● **Items from a data source**
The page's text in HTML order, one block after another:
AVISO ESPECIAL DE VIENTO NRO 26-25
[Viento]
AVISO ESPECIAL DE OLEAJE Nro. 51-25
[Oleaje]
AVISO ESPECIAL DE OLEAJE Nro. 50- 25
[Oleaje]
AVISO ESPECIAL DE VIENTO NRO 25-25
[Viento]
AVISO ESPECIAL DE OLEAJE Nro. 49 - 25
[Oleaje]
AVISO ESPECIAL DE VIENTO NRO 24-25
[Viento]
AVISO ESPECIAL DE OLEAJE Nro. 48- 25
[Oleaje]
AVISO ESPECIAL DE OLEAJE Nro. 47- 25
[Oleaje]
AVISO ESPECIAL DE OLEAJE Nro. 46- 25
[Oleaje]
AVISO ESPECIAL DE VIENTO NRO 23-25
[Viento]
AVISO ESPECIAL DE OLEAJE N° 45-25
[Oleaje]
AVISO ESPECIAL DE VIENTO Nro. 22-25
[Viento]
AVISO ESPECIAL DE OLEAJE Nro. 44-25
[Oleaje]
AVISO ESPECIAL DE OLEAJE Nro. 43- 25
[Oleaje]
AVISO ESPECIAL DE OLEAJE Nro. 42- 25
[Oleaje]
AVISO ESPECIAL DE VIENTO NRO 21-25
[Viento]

● **EXERCISE**
Copy exactly the lines from the one containing "AVISO ESPECIAL DE VIENTO NRO 23-25" through the last line of the records, both included, and nothing else.

● **RESULT**
AVISO ESPECIAL DE VIENTO NRO 23-25
[Viento]
AVISO ESPECIAL DE OLEAJE N° 45-25
[Oleaje]
AVISO ESPECIAL DE VIENTO Nro. 22-25
[Viento]
AVISO ESPECIAL DE OLEAJE Nro. 44-25
[Oleaje]
AVISO ESPECIAL DE OLEAJE Nro. 43- 25
[Oleaje]
AVISO ESPECIAL DE OLEAJE Nro. 42- 25
[Oleaje]
AVISO ESPECIAL DE VIENTO NRO 21-25
[Viento]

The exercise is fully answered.